Stored entries
┏━━

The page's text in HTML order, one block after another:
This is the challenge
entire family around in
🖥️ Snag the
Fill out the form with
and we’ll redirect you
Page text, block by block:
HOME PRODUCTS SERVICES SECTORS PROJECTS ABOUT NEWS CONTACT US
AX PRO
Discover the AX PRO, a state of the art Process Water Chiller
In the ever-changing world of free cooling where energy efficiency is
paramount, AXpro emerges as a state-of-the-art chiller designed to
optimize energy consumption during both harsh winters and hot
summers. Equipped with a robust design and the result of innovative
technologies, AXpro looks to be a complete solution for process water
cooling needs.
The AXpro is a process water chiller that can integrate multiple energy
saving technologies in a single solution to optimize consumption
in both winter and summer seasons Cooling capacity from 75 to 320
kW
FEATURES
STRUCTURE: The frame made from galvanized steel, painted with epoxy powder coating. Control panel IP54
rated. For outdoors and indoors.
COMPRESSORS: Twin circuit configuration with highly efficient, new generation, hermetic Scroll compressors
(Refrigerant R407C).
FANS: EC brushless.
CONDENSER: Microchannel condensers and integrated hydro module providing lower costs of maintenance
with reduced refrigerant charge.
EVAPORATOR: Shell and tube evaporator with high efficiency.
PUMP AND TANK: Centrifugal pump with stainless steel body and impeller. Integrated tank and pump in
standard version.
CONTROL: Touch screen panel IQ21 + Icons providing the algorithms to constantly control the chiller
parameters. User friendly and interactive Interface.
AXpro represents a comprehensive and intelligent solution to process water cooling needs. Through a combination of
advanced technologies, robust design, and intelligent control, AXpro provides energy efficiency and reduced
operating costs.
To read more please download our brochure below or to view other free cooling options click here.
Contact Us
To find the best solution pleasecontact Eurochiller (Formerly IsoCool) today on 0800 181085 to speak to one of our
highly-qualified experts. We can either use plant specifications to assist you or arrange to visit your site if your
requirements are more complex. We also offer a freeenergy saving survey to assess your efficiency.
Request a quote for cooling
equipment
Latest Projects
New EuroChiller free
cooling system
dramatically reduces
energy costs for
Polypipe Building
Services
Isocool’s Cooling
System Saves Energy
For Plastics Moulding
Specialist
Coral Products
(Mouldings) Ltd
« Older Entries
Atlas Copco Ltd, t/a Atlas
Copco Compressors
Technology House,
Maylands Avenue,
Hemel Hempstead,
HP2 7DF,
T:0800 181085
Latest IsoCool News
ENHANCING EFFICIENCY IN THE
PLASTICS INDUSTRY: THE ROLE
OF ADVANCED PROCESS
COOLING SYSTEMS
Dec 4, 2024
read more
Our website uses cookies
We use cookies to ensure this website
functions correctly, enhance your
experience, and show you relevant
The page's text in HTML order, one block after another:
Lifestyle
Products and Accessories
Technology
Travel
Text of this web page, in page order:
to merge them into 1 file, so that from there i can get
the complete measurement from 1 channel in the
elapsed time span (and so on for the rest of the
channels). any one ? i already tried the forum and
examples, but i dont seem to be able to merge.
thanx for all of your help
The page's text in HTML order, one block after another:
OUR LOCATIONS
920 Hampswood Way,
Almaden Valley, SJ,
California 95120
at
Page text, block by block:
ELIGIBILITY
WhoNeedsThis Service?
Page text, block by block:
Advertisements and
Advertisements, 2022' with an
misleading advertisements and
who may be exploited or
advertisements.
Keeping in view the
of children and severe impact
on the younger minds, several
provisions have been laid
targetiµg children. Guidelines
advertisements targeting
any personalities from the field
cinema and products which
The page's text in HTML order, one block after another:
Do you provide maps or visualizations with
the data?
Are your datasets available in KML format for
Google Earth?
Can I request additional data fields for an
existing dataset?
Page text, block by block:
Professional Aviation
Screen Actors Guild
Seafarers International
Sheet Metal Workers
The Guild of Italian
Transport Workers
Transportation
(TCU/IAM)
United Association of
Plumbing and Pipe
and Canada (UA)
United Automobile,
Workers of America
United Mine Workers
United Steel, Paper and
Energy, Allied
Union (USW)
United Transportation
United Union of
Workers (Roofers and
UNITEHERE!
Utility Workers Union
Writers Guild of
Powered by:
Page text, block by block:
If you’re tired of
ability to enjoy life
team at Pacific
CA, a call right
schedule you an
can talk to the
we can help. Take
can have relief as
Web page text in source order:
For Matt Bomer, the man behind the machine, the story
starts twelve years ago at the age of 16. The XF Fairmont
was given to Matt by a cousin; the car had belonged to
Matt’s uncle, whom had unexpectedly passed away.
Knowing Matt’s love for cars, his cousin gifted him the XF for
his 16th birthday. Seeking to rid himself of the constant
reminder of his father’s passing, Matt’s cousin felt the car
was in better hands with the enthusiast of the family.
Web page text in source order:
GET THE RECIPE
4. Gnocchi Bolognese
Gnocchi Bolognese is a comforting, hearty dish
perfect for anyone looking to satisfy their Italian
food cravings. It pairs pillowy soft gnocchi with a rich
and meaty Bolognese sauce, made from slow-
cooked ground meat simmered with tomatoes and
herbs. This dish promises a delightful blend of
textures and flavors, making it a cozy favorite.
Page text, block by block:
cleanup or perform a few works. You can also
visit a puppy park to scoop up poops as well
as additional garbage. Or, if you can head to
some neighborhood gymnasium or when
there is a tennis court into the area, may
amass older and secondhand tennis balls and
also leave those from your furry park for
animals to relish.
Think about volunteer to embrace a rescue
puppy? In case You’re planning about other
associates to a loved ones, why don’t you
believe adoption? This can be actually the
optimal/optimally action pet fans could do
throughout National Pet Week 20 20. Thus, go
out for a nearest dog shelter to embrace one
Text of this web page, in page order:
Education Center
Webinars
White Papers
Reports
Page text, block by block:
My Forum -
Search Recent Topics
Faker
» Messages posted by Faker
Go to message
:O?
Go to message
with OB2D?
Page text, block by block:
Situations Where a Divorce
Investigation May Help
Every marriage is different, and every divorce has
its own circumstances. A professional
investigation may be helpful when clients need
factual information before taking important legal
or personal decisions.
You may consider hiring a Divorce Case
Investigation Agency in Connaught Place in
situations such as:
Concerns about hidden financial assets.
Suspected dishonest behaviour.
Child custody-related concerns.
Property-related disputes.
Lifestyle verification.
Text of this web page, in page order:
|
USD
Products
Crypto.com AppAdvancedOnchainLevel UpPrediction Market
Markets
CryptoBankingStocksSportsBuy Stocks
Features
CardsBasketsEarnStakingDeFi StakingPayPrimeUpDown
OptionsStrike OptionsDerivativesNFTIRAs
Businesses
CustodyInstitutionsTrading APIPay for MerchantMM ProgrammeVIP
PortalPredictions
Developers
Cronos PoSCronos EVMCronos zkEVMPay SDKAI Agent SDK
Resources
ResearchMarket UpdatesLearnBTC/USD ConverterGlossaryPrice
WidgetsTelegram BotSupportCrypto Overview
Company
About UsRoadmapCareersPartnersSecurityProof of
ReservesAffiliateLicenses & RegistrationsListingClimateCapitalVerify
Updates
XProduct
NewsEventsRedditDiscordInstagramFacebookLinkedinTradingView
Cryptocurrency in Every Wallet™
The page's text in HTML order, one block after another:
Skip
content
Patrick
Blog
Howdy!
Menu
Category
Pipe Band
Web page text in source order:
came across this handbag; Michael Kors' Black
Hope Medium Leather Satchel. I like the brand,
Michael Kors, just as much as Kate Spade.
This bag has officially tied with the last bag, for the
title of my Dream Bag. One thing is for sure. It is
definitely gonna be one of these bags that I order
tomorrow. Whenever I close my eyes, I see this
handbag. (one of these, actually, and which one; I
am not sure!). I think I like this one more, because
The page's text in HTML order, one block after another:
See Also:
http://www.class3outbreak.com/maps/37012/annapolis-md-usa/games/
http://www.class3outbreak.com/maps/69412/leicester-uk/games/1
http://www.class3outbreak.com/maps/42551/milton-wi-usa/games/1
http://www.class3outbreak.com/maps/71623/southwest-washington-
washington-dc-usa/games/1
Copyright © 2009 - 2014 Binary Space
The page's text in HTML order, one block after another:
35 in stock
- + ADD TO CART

┗━━

● **DIRECTIONS FOR THIS TASK**
Your task is to reproduce exactly the lines that begin at the line containing "Property-related disputes." and end at the final line of the data above.

● **THE ANSWER**
Property-related disputes.
Lifestyle verification.
Text of this web page, in page order:
|
USD
Products
Crypto.com AppAdvancedOnchainLevel UpPrediction Market
Markets
CryptoBankingStocksSportsBuy Stocks
Features
CardsBasketsEarnStakingDeFi StakingPayPrimeUpDown
OptionsStrike OptionsDerivativesNFTIRAs
Businesses
CustodyInstitutionsTrading APIPay for MerchantMM ProgrammeVIP
PortalPredictions
Developers
Cronos PoSCronos EVMCronos zkEVMPay SDKAI Agent SDK
Resources
ResearchMarket UpdatesLearnBTC/USD ConverterGlossaryPrice
WidgetsTelegram BotSupportCrypto Overview
Company
About UsRoadmapCareersPartnersSecurityProof of
ReservesAffiliateLicenses & RegistrationsListingClimateCapitalVerify
Updates
XProduct
NewsEventsRedditDiscordInstagramFacebookLinkedinTradingView
Cryptocurrency in Every Wallet™
The page's text in HTML order, one block after another:
Skip
content
Patrick
Blog
Howdy!
Menu
Category
Pipe Band
Web page text in source order:
came across this handbag; Michael Kors' Black
Hope Medium Leather Satchel. I like the brand,
Michael Kors, just as much as Kate Spade.
This bag has officially tied with the last bag, for the
title of my Dream Bag. One thing is for sure. It is
definitely gonna be one of these bags that I order
tomorrow. Whenever I close my eyes, I see this
handbag. (one of these, actually, and which one; I
am not sure!). I think I like this one more, because
The page's text in HTML order, one block after another:
See Also:
http://www.class3outbreak.com/maps/37012/annapolis-md-usa/games/
http://www.class3outbreak.com/maps/69412/leicester-uk/games/1
http://www.class3outbreak.com/maps/42551/milton-wi-usa/games/1
http://www.class3outbreak.com/maps/71623/southwest-washington-
washington-dc-usa/games/1
Copyright © 2009 - 2014 Binary Space
The page's text in HTML order, one block after another:
35 in stock
- + ADD TO CART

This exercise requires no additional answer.